Reproduce the listing below exactly, minus its pictures.

•••••

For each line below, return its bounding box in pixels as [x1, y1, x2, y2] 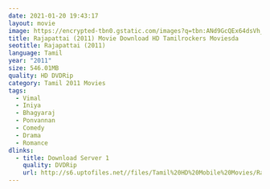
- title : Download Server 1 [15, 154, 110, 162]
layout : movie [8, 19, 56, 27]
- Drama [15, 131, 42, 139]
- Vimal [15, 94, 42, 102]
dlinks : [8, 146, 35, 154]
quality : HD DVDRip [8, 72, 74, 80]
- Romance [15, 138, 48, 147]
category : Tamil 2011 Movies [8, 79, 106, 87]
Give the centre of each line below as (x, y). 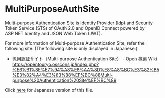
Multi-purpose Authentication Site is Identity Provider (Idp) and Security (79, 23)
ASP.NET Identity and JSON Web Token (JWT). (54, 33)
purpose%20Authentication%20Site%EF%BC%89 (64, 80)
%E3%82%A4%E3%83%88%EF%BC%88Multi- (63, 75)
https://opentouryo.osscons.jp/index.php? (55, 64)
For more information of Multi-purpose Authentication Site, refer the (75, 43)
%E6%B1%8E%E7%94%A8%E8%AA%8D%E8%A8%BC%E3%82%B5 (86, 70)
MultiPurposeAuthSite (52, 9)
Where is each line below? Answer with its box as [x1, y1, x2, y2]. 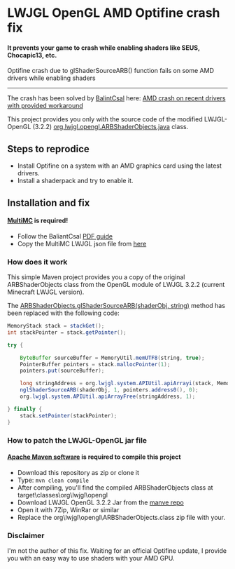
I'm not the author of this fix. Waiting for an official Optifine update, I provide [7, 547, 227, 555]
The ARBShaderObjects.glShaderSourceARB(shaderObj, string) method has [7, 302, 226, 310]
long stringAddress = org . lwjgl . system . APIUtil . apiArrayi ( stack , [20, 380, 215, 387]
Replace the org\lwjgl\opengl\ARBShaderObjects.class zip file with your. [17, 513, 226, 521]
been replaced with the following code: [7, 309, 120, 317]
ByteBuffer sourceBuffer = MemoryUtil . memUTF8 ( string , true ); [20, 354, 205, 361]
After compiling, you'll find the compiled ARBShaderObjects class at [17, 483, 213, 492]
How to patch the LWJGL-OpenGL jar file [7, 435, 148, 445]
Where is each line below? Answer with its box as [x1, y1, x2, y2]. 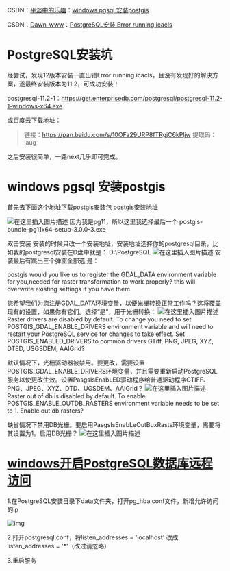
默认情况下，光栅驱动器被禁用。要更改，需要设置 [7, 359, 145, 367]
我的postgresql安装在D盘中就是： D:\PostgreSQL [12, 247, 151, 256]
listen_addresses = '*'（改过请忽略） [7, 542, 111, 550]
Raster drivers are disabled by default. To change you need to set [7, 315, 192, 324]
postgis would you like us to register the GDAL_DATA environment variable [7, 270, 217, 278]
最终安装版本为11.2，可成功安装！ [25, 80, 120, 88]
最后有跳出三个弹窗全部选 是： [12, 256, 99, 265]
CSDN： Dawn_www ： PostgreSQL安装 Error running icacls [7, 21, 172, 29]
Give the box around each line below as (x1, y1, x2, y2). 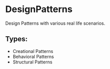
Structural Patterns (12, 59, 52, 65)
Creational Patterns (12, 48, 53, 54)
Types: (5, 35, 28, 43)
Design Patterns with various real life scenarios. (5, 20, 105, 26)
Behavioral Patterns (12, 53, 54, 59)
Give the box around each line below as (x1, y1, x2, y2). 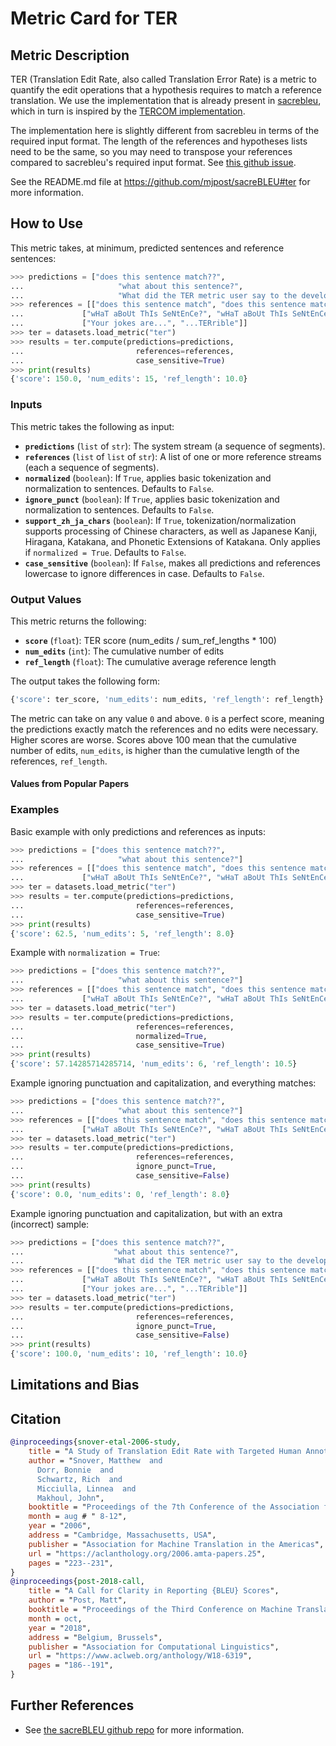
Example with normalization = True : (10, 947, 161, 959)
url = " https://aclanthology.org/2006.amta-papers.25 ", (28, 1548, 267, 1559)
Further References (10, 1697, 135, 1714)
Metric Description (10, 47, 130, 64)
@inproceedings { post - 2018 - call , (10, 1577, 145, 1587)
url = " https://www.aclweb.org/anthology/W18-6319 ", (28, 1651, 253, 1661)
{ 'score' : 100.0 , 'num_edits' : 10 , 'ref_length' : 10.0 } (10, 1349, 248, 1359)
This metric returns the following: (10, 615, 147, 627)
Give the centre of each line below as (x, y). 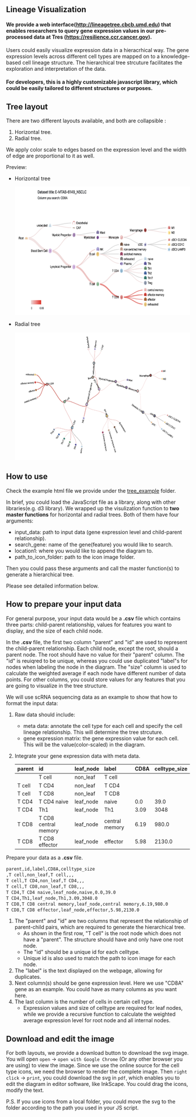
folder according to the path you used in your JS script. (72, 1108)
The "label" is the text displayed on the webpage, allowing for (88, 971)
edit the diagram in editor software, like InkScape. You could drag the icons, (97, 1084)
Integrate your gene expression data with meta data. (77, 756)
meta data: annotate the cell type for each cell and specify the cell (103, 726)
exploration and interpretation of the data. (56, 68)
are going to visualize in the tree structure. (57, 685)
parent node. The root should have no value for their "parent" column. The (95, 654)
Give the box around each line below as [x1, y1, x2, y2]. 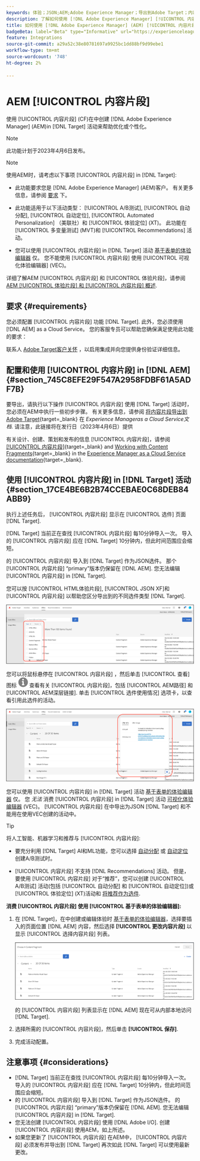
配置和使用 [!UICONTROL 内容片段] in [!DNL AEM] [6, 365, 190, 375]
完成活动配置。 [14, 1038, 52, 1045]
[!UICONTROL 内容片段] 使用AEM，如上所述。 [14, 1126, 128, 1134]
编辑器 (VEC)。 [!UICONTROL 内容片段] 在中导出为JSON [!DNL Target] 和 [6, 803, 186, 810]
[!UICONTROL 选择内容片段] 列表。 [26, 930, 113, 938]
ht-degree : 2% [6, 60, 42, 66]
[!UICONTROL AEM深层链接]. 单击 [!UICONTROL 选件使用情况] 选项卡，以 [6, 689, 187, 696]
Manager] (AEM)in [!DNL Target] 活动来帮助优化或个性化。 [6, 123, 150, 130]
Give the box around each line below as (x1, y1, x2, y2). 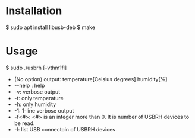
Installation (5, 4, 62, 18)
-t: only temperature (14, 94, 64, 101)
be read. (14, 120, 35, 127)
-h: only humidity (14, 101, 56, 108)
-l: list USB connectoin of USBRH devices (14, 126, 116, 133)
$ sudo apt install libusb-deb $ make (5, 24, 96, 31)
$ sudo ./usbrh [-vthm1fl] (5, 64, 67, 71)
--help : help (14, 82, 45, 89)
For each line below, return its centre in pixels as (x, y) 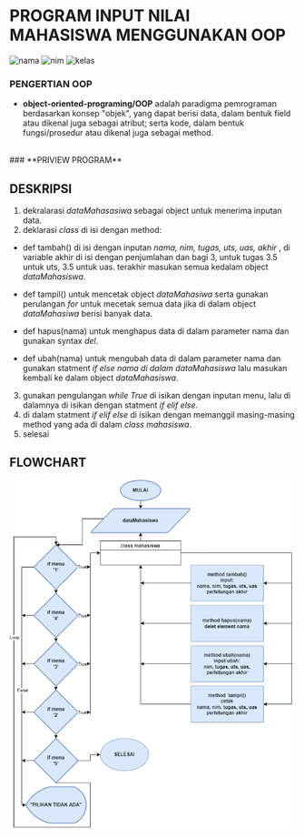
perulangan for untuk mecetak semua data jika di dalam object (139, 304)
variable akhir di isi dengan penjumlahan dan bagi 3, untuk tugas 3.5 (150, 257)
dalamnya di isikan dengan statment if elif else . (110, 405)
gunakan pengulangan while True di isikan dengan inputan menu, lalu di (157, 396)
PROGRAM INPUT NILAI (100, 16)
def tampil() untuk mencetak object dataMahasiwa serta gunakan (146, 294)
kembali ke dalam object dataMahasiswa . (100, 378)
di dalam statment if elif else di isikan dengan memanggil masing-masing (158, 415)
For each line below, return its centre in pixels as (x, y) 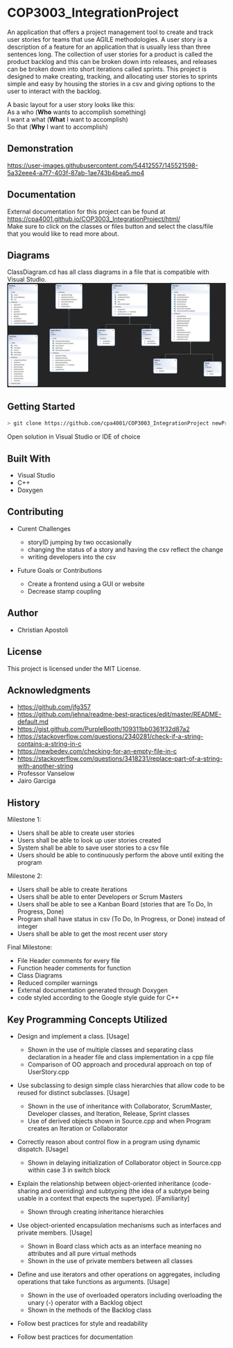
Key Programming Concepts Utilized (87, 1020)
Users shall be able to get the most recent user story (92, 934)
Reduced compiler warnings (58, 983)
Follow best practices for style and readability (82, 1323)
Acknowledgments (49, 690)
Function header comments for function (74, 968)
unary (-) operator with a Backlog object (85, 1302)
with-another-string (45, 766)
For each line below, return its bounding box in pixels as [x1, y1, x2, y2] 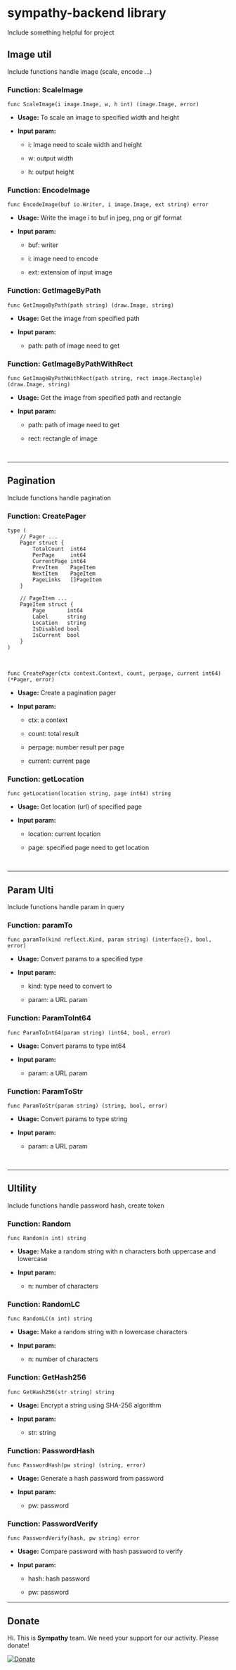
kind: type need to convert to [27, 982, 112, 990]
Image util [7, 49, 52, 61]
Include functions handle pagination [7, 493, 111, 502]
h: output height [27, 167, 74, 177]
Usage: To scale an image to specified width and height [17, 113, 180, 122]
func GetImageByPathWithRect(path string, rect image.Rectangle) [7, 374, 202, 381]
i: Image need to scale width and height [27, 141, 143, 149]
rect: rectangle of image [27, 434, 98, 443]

•••••

### Task answer
For each line below, return its bounding box in pixels as [x1, y1, x2, y2] 
- title : Download Server 1 [15, 154, 110, 162]
layout : movie [8, 19, 56, 27]
- Drama [15, 131, 42, 139]
- Vimal [15, 94, 42, 102]
dlinks : [8, 146, 35, 154]
quality : HD DVDRip [8, 72, 74, 80]
- Romance [15, 138, 48, 147]
category : Tamil 2011 Movies [8, 79, 106, 87]
Give the centre of each line below as (x, y). 
Multi-purpose Authentication Site is Identity Provider (Idp) and Security (79, 23)
ASP.NET Identity and JSON Web Token (JWT). (54, 33)
purpose%20Authentication%20Site%EF%BC%89 (64, 80)
%E3%82%A4%E3%83%88%EF%BC%88Multi- (63, 75)
https://opentouryo.osscons.jp/index.php? (55, 64)
For more information of Multi-purpose Authentication Site, refer the (75, 43)
%E6%B1%8E%E7%94%A8%E8%AA%8D%E8%A8%BC%E3%82%B5 (86, 70)
MultiPurposeAuthSite (52, 9)
Where is each line below? Answer with its box as [x1, y1, x2, y2]. 
I'm not the author of this fix. Waiting for an official Optifine update, I provide [7, 547, 227, 555]
The ARBShaderObjects.glShaderSourceARB(shaderObj, string) method has [7, 302, 226, 310]
long stringAddress = org . lwjgl . system . APIUtil . apiArrayi ( stack , [20, 380, 215, 387]
Replace the org\lwjgl\opengl\ARBShaderObjects.class zip file with your. [17, 513, 226, 521]
been replaced with the following code: [7, 309, 120, 317]
ByteBuffer sourceBuffer = MemoryUtil . memUTF8 ( string , true ); [20, 354, 205, 361]
After compiling, you'll find the compiled ARBShaderObjects class at [17, 483, 213, 492]
How to patch the LWJGL-OpenGL jar file [7, 435, 148, 445]
Where is each line below? Answer with its box as [x1, y1, x2, y2]. 
默认情况下，光栅驱动器被禁用。要更改，需要设置 [7, 359, 145, 367]
我的postgresql安装在D盘中就是： D:\PostgreSQL [12, 247, 151, 256]
listen_addresses = '*'（改过请忽略） [7, 542, 111, 550]
Raster drivers are disabled by default. To change you need to set [7, 315, 192, 324]
postgis would you like us to register the GDAL_DATA environment variable [7, 270, 217, 278]
最终安装版本为11.2，可成功安装！ [25, 80, 120, 88]
最后有跳出三个弹窗全部选 是： [12, 256, 99, 265]
CSDN： Dawn_www ： PostgreSQL安装 Error running icacls [7, 21, 172, 29]
Give the box around each line below as (x1, y1, x2, y2). 
Structural Patterns (12, 59, 52, 65)
Creational Patterns (12, 48, 53, 54)
Types: (5, 35, 28, 43)
Design Patterns with various real life scenarios. (5, 20, 105, 26)
Behavioral Patterns (12, 53, 54, 59)
Give the box around each line below as (x1, y1, x2, y2). 
Example with normalization = True : (10, 947, 161, 959)
url = " https://aclanthology.org/2006.amta-papers.25 ", (28, 1548, 267, 1559)
Further References (10, 1697, 135, 1714)
Metric Description (10, 47, 130, 64)
@inproceedings { post - 2018 - call , (10, 1577, 145, 1587)
url = " https://www.aclweb.org/anthology/W18-6319 ", (28, 1651, 253, 1661)
{ 'score' : 100.0 , 'num_edits' : 10 , 'ref_length' : 10.0 } (10, 1349, 248, 1359)
This metric returns the following: (10, 615, 147, 627)
Give the centre of each line below as (x, y). 
folder according to the path you used in your JS script. (72, 1108)
The "label" is the text displayed on the webpage, allowing for (88, 971)
edit the diagram in editor software, like InkScape. You could drag the icons, (97, 1084)
Integrate your gene expression data with meta data. (77, 756)
meta data: annotate the cell type for each cell and specify the cell (103, 726)
exploration and interpretation of the data. (56, 68)
are going to visualize in the tree structure. (57, 685)
parent node. The root should have no value for their "parent" column. The (95, 654)
Give the box around each line below as [x1, y1, x2, y2]. 
配置和使用 [!UICONTROL 内容片段] in [!DNL AEM] [6, 365, 190, 375]
完成活动配置。 [14, 1038, 52, 1045]
[!UICONTROL 内容片段] 使用AEM，如上所述。 [14, 1126, 128, 1134]
编辑器 (VEC)。 [!UICONTROL 内容片段] 在中导出为JSON [!DNL Target] 和 [6, 803, 186, 810]
[!UICONTROL 选择内容片段] 列表。 [26, 930, 113, 938]
ht-degree : 2% [6, 60, 42, 66]
[!UICONTROL AEM深层链接]. 单击 [!UICONTROL 选件使用情况] 选项卡，以 [6, 689, 187, 696]
Manager] (AEM)in [!DNL Target] 活动来帮助优化或个性化。 [6, 123, 150, 130]
Give the box around each line below as (x1, y1, x2, y2). 
Installation (5, 4, 62, 18)
-t: only temperature (14, 94, 64, 101)
be read. (14, 120, 35, 127)
-h: only humidity (14, 101, 56, 108)
-l: list USB connectoin of USBRH devices (14, 126, 116, 133)
$ sudo apt install libusb-deb $ make (5, 24, 96, 31)
$ sudo ./usbrh [-vthm1fl] (5, 64, 67, 71)
--help : help (14, 82, 45, 89)
For each line below, return its centre in pixels as (x, y) 
perulangan for untuk mecetak semua data jika di dalam object (139, 304)
variable akhir di isi dengan penjumlahan dan bagi 3, untuk tugas 3.5 (150, 257)
dalamnya di isikan dengan statment if elif else . (110, 405)
gunakan pengulangan while True di isikan dengan inputan menu, lalu di (157, 396)
PROGRAM INPUT NILAI (100, 16)
def tampil() untuk mencetak object dataMahasiwa serta gunakan (146, 294)
kembali ke dalam object dataMahasiswa . (100, 378)
di dalam statment if elif else di isikan dengan memanggil masing-masing (158, 415)
For each line below, return its centre in pixels as (x, y) 
Key Programming Concepts Utilized (87, 1020)
Users shall be able to get the most recent user story (92, 934)
Reduced compiler warnings (58, 983)
Follow best practices for style and readability (82, 1323)
Acknowledgments (49, 690)
Function header comments for function (74, 968)
unary (-) operator with a Backlog object (85, 1302)
with-another-string (45, 766)
For each line below, return its bounding box in pixels as [x1, y1, x2, y2] 
kind: type need to convert to [27, 982, 112, 990]
Image util [7, 49, 52, 61]
Include functions handle pagination [7, 493, 111, 502]
h: output height [27, 167, 74, 177]
Usage: To scale an image to specified width and height [17, 113, 180, 122]
func GetImageByPathWithRect(path string, rect image.Rectangle) [7, 374, 202, 381]
i: Image need to scale width and height [27, 141, 143, 149]
rect: rectangle of image [27, 434, 98, 443]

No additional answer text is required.